Attirée d’abord par la qualité et le prix de ces produits venus d’ailleurs, la clientèle canadienne se familiarise avec les produits et les Libanais, tandis que la communauté libanaise s’accroît. Les deux phénomènes se conjuguent pour susciter l’intérêt de chaînes purement canadiennes de supermarchés, comme Loblaws, IGA, Provigo, Metro. Le groupe s’enrichit alors d’une nouvelle société, Phoenicia, qui assure désormais l’importation et la distribution, avec une succursale à Toronto. Ses activités s’étendent jusqu’aux États-Unis.

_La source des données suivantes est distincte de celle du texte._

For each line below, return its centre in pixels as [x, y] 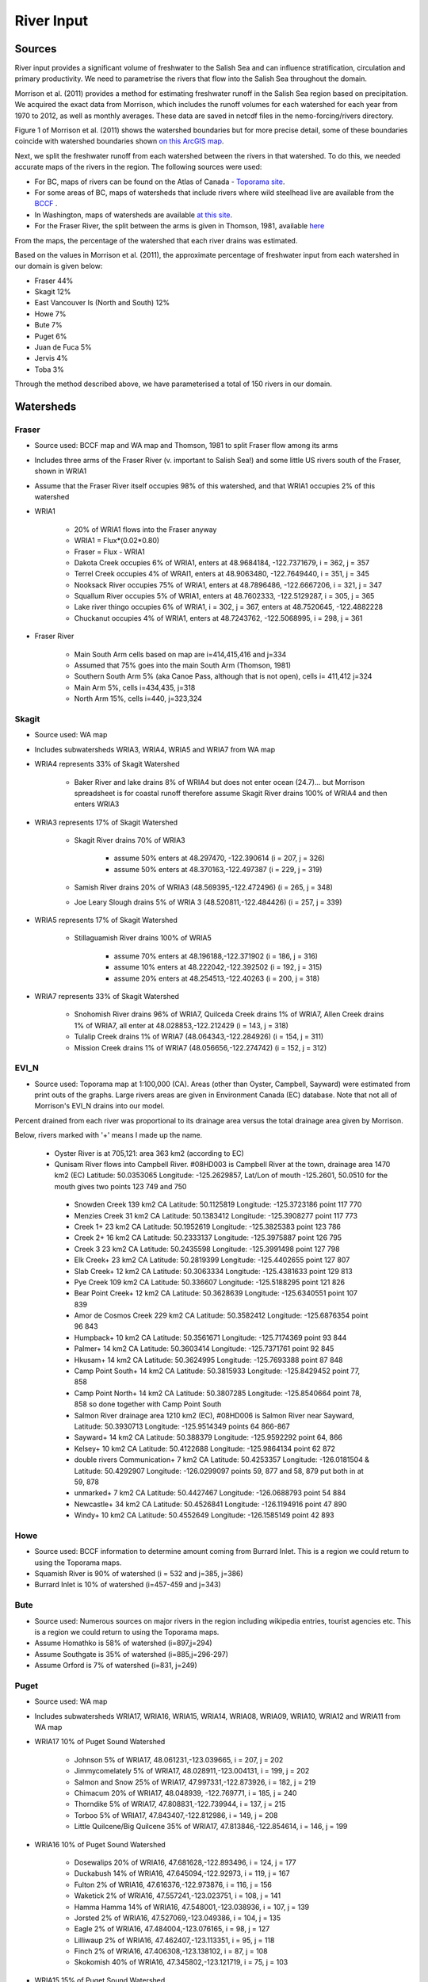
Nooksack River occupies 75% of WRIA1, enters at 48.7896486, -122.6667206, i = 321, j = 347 [228, 585]
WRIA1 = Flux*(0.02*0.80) [117, 541]
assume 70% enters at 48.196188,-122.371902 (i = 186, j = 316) [216, 956]
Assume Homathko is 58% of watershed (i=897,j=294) [124, 1643]
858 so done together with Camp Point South [148, 1404]
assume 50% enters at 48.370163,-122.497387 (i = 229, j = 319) [218, 869]
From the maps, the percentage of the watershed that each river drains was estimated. [156, 240]
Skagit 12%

Pour faire face à la demande, le groupe crée sa propre branche production, notamment de graines et de légumineuses, d’une conserverie. Et, de ce fait, attire l’attention et l’intérêt des responsables canadiens, en tant qu’exportateur de produits désormais labélisés “canadiens”. Le groupe compte déjà plus de 650 salariés.

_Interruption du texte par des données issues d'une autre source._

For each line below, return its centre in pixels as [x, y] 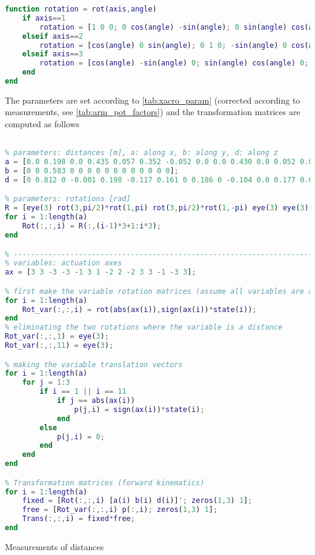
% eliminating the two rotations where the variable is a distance [144, 327]
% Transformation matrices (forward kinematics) [105, 483]
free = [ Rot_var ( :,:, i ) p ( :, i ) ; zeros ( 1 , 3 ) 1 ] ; [120, 510]
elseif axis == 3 [52, 54]
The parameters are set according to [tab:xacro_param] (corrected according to [153, 100]
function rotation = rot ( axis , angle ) [81, 9]
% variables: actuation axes [64, 263]
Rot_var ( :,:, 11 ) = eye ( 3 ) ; [59, 346]
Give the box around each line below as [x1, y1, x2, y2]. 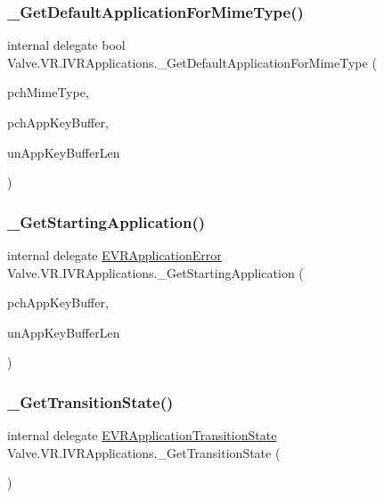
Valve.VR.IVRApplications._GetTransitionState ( [7, 443, 281, 461]
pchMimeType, [7, 83, 89, 102]
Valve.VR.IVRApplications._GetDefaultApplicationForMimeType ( [7, 53, 377, 71]
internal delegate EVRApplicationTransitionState [7, 426, 277, 445]
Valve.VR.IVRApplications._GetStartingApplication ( [7, 263, 304, 282]
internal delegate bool [7, 36, 126, 54]
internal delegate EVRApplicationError [7, 246, 222, 264]
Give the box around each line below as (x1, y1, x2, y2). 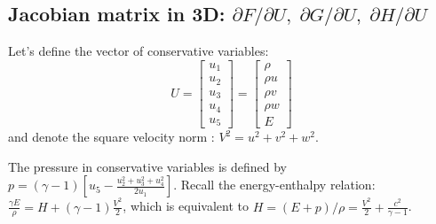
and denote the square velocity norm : (8, 127, 215, 146)
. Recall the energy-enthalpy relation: (173, 175, 376, 194)
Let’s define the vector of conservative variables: (8, 42, 269, 60)
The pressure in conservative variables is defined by (8, 157, 287, 175)
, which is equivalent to (123, 197, 249, 215)
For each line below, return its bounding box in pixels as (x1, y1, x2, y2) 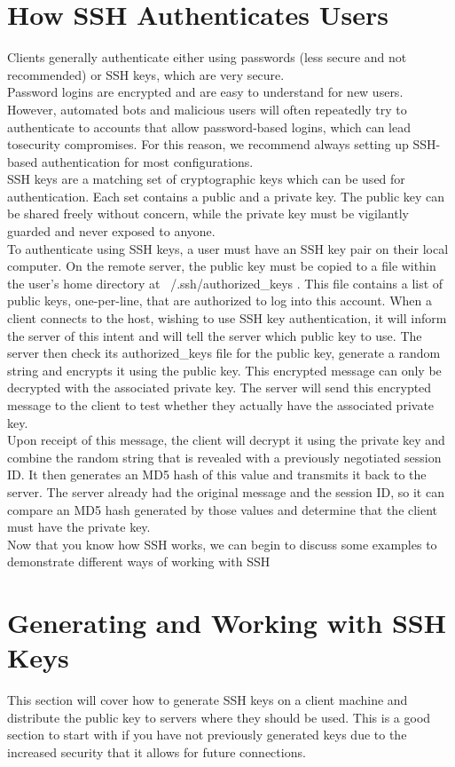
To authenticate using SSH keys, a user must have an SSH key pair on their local (7, 239, 449, 257)
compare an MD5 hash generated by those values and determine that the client (7, 500, 438, 518)
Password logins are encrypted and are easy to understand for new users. (7, 83, 404, 101)
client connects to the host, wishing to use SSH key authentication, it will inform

Dans quelques mois, un nouveau “Marché Adonis” verra le jour sur l’Acadie, plus grand que l’ancien, et sur plusieurs niveaux.

Plébiscité à la télé

Comment expliquer cette réussite ? Peut-être en disant que Jamil Cheaib a eu la bonne idée, au bon moment, au bon endroit. Ce concept de magasin combinant à la fois produits “ethniques” – selon le terme à la mode – et marché canadien était nouveau. En outre, le Canada est un pays où qui veut, peut, et où les facilités d’entreprendre sont nombreuses. Sans compter que les Libanais s’y intègrent facilement, s’adaptent aux usages et aux lois, et que les Québécois, comme le note Jamil Cheaib, sont simples et ouverts. Il précise, parmi les raisons du succès, le caractère familial du groupe, et le fait que même sur un bien plus petite échelle, la famille était déjà au Liban dans le même secteur commercial. La relève est d’ores et déjà assurée, Jamil Cheaib a trois enfants : Georges, 11 ans, Andrew, 9 ans, et Joey, 7 ans.
Il y a trois ans, la télévision canadienne avait choisi trois chefs d’entreprise immigrés qui avaient réussi brillamment au Canada. L’un venait de Taïwan, l’autre d’Europe de l’Est et le troisième était Jamil Cheaib. Son commentaire aujourd’hui : les Libanais ont réussi au Canada, mais ils sont un peu oubliés dans la mère patrie. Pour remédier à l’éloignement et à l’indifférence, un groupe de chefs d’entreprise d’origine libanaise tente de mettre sur pied un club libanais, une Chambre de commerce libano-canadienne.